His bid for release began with a successful outing to the High Court which ruled in 2018 that the 2011 Irish law under which his phone metadata was retained and accessed by gardaí breached EU law because it allowed for general retention of data without necessary safeguards or independent oversight.
The 2011 law was not formally struck down pending an appeal to the Supreme Court by the State, led by then attorney general Paul Gallagher. That court referred EU law issues in the case to the ECJ which heard the Irish case alongside related cases from the French and German courts.
The level of concern among EU states about the potential impact of the challenges was reflected by the fact that 14 member states made submissions when the cases were before the ECJ.
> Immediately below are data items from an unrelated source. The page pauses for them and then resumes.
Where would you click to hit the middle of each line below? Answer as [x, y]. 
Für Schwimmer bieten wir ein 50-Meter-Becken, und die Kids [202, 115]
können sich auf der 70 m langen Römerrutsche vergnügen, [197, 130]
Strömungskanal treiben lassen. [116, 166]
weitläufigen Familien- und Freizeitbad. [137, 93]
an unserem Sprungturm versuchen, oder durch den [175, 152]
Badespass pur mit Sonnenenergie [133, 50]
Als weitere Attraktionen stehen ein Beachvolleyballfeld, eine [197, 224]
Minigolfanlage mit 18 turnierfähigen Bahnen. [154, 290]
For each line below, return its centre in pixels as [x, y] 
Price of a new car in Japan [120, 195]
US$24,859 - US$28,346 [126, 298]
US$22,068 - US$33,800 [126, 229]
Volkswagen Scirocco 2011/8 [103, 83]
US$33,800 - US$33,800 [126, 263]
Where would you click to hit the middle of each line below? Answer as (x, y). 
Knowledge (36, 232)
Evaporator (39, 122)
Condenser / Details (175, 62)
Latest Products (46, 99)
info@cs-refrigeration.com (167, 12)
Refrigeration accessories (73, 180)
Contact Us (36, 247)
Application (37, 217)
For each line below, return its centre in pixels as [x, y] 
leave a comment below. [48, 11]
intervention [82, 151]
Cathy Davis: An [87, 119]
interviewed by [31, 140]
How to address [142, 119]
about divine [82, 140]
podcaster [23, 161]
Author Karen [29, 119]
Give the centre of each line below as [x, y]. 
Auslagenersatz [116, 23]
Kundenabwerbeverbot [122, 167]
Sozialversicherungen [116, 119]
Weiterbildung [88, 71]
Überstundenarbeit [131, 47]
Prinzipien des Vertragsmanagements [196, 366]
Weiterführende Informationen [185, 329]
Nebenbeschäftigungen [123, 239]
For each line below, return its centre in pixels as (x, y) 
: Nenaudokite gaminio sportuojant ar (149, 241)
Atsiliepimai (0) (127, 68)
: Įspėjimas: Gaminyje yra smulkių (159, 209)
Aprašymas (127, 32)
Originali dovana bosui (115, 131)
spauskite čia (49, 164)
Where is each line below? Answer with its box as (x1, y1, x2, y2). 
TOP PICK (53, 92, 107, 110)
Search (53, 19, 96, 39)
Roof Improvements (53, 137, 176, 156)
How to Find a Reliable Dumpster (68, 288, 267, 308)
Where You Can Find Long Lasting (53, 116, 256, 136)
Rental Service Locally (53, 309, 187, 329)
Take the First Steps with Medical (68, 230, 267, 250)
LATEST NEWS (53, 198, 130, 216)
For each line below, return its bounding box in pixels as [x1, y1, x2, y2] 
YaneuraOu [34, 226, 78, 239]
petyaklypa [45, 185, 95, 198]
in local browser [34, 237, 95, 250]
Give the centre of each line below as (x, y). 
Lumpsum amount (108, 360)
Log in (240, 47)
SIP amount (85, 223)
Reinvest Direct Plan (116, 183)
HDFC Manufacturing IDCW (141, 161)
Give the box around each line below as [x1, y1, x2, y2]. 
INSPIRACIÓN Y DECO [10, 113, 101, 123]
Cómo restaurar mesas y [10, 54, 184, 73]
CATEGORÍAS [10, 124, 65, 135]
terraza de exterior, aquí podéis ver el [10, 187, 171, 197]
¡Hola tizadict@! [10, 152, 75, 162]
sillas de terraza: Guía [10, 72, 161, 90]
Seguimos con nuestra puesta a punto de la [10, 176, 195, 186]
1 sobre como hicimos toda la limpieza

In a widely anticipated decision, the ECJ ruled last year in favour of Dwyer’s challenge when it confirmed that EU law precludes the general and indiscriminate retention of traffic and location data relating to electronic communications for the purposes of combating serious crime.
Emergency legislation has since been introduced here aimed at addressing the situation although data privacy lawyers believe the new law may itself be subject to challenge.
After the ECJ decision, the Supreme Court was told the State was consenting to the effective abandonment of its appeal over the High Court data ruling, with the effect the way was clear for Dwyer’s appeal against his murder conviction to proceed.
The Court of Appeal’s rejection may not mark the end of the legal saga as Dwyer may seek a further appeal to the Supreme Court.
Irrespective of whatever happens next, the O’Hara family look set to remain plagued by many unanswered questions.
“We will probably never know what happened in Killakee on Wednesday the 22nd of August 2012 but there are questions that trouble us,” their victim impact statement said.
When, they wondered, did O’Hara realise it was “not a game any more”, did she try to run, was she restrained, did she suffer much, could she – and did she – cry out and was she “left on the mountain to die alone”? “This is our life sentence. For us there is no parole.”